Señores diputados: en la discusión de la totalidad del Estatuto expresé ya el sentir de nuestro grupo acerca de la mejor manera de repartir la facultad pedagógica entre el Poder regional y la gestión directa del Estado; pero ahora llegamos al punto en que el problema se nos plantea concretamente y tenemos que tomar una resolución. Yo había manifestado plena coincidencia con el texto primitivo del dictamen, que sigue pareciéndome la norma más discreta que, hoy por hoy, cabe adoptar. La enmienda que ahora presenta el señor Barnés conserva en su primer párrafo aquel texto que establece la permanencia de las instituciones pedagógicas actuales bajo la gestión directa del Estado y la posibilidad para la Generalidad, el Poder regional de Cataluña, de crear cuantos establecimientos docentes tenga a bien. Por añadidura, y juntado a aquel texto primigenio esta enmienda del señor Barnés, se advierte que el temor de divergencia queda reducido al orden universitario. Atengámonos, pues, a él.

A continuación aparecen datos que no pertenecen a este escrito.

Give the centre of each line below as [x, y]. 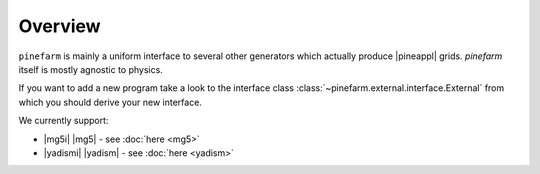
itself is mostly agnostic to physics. [91, 69]
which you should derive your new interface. [110, 102]
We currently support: [63, 121]
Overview [59, 26]

Contra la solución que consistía en mantener dos Universidades, si es que la Generalidad se resuelve a crear la suya, pueden, sin duda, movilizarse no pocas objeciones fundadas en razones de orden técnico, pedagógico y administrativo y todas ellas se resumen en una evidente, que es ésta: la complicación. Pero esa objeción, de puro eficaz, se pasa y, aplicada a fondo, haría imposible el Estatuto íntegro, este u otro; haría imposible toda forma de autonomía. Los que somos partidarios de una organización autonómica de España, si bien somos irreconciliables enemigos de todo particularismo político, sabemos muy bien que autonomía quiere decir complicar las cosas; y si el único punto de vista que debiera inspirar nuestra mente en la organización de nuestro país fuese el de la mayor ventaja de orden técnico en cada una de las provincias de la Administración, claro que todos tendríamos que recaer, inexorablemente, en ser rigurosos centralistas. Pero el punto de vista de las ventajas técnicas y burocráticas, con ser muy respetable, con exigir que se le tenga siempre ante nuestros ojos, no puede ser el único, no puede tiranizar nuestra decisión. Por tanto, no es esa objeción suficiente, entre otras cosas porque sería utópico el emplear ese único punto de vista; de nada serviría que mantuviésemos una Administración supercentralizada, si la provincia, es decir, la periferia sometida a ese centrismo, gozase de escasa vitalidad. Ahora bien, lo que se ganase con mantener un aparato administrativo muy perfecto y muy sencillo, es decir, centralizado, se perdería por la dimensión más importante, por lo que es supuesto de todos, a saber: que bajo el centralismo el grado de vigor a que en la vida pública ha llegado la parte más importante de España, que es la provincia, ha sido, y sigue siendo, sumamente bajo: por tanto, no perdamos lo sustancial por lo formal; no tengamos ese terror a la complicación, esa complicación en este caso es inevitable y aceptarla no es sino colocarse en la verdad incontrastable de las cosas que es, a la postre, el lugar más cómodo en que se puede estar.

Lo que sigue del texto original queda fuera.